DIRECTIONS:
Word for word, repeat the data that follows. Do not include the pictures.

━━━

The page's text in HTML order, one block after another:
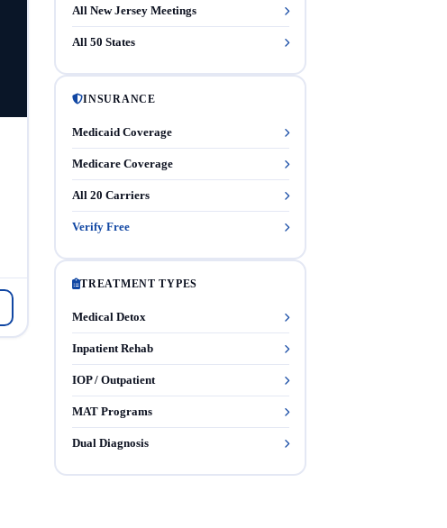
All New Jersey Meetings
All 50 States
INSURANCE
Medicaid Coverage
Medicare Coverage
All 20 Carriers
Verify Free
TREATMENT TYPES
Medical Detox
Inpatient Rehab
IOP / Outpatient
MAT Programs
Dual Diagnosis

━━━

EXPECTED ANSWER:
The page's text in HTML order, one block after another:
All New Jersey Meetings
All 50 States
INSURANCE
Medicaid Coverage
Medicare Coverage
All 20 Carriers
Verify Free
TREATMENT TYPES
Medical Detox
Inpatient Rehab
IOP / Outpatient
MAT Programs
Dual Diagnosis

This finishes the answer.